I redesigned it to work like this:

- There is one SQL query which reads from the data warehouse and produces one JSON document per customer. The data comes from over 20 tables and a couple hundred columns, so the SQL query is quite big: around 400 lines of SQL, and 2-3 times as much test code for testing it (e.g. populate each table and compare the resulting JSON document for equality). The query takes nearly 10 minutes to run and returns some tens of gigabytes of data when loading all the few million customers.

- In Elasticsearch there is one table for all customer data. It contains just a few columns: (1) customer ID, (2) a gzipped JSON document with all customer data, (3) a small JSON document with the subset of customer data that is shown in search results, (4) a full-text searchable text field with a concatenation of all customer fields that somebody could possibly want to search (i.e. a couple dozen fields that uniquely identify a customer or one of their contracts).

- Each night, the app recreates the Elasticsearch tables from the data warehouse, which takes about one hour for the customer table. This also gets rid of the data of any deleted customers. Throughout the day, it checks the source tables for updates and refreshes only the customers whose data has changed.

This resulted in multiple benefits:

- Since the data is loaded directly from the data warehouse, there are multiple other people who are already keeping an eye on the data integrations and making sure that the data is up to date.

- The app is now self-healing.
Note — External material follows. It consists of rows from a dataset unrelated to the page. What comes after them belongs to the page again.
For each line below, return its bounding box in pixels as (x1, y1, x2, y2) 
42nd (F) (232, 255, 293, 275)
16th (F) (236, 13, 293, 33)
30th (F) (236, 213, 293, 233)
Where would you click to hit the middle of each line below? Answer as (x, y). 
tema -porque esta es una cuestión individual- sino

Even if the app would not detect some changes to the source tables (for example if somebody does a manual update and forgets to update the timestamp columns, or there is a bug), all data will be recreated latest the next night. Also every piece of a customer's data will be equally up to date with the warehouse data, because a customer's JSON document will always be replaced as a whole, instead of updating individual tables that contain only part of the data.
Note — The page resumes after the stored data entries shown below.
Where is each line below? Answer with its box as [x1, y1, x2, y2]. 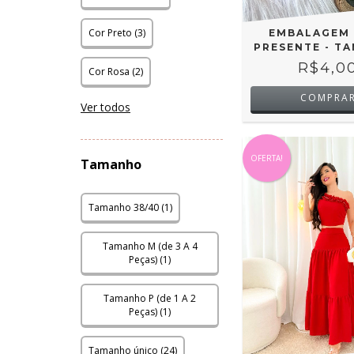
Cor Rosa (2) [88, 65, 143, 79]
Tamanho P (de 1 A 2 [104, 292, 196, 306]
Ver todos [81, 100, 130, 115]
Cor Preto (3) [88, 26, 145, 40]
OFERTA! [250, 153, 283, 164]
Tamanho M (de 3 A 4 [102, 239, 198, 254]
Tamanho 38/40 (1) [88, 201, 172, 215]
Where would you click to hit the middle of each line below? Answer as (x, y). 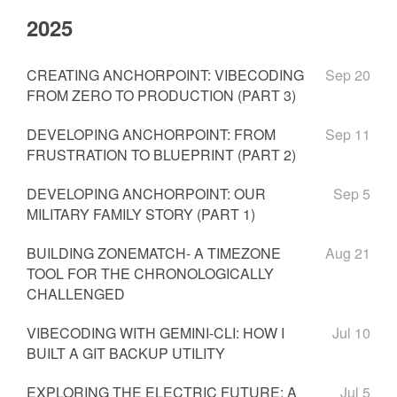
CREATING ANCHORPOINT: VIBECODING (165, 75)
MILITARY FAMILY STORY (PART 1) (141, 214)
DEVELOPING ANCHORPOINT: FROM (151, 134)
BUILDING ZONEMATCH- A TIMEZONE (154, 253)
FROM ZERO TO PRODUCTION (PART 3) (161, 95)
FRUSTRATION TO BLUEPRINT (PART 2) (161, 155)
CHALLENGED (76, 294)
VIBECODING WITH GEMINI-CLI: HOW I (156, 333)
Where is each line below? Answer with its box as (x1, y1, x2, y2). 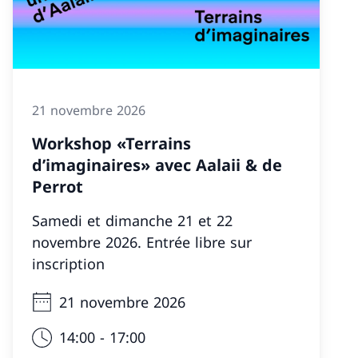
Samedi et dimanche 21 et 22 (32, 211, 233, 230)
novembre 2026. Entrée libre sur (32, 233, 252, 252)
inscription (32, 254, 105, 273)
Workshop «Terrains (32, 133, 191, 154)
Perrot (32, 176, 83, 197)
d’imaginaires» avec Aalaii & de (32, 154, 282, 176)
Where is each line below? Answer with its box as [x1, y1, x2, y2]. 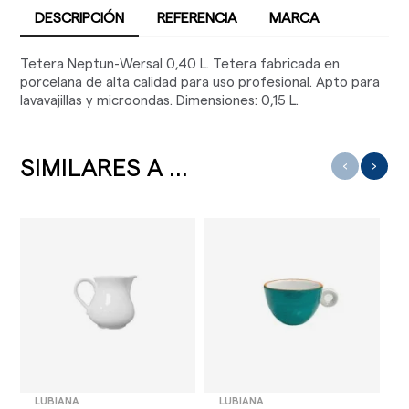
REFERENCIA [156, 10, 237, 26]
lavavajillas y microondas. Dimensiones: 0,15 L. [20, 93, 299, 108]
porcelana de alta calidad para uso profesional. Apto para [20, 75, 381, 89]
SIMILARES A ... [20, 156, 189, 181]
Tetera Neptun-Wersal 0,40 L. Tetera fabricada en [20, 57, 341, 71]
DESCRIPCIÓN [35, 10, 125, 26]

- The searches are much faster: p95 went from 6 seconds to 40 milliseconds. Searching one big column is much faster than hundreds of small columns. Also the app can just return the JSON documents as-is to the UI, instead of joining the data from multiple tables. The backend doesn't even need to parse the JSON: the full customer document is returned in its precompressed form with a HTTP content-encoding gzip header, and the search response can be constructed safely with string concatenation instead of needing a fully fledged JSON generator.

- Server costs were reduced by 80%, because it was possible to use much smaller server instances than before.
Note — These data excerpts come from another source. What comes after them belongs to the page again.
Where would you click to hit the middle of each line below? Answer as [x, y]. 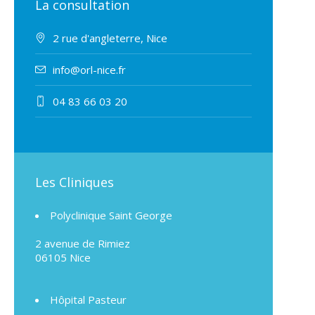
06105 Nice [63, 258]
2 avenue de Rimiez [83, 244]
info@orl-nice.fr [89, 70]
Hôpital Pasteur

- The app's maintainability increased. For example from the customer query's tests you see the customer JSON document with every possible field populated, and also the subset JSON documents for the search results and the searchable fields. Previously you would have had to inspect the database, which also contained many fields that the app didn't use. Previously the app also didn't have any tests, but now the legacy has been rescued and it's what you'd expect from TDD'd code, including unit tests for the UI components.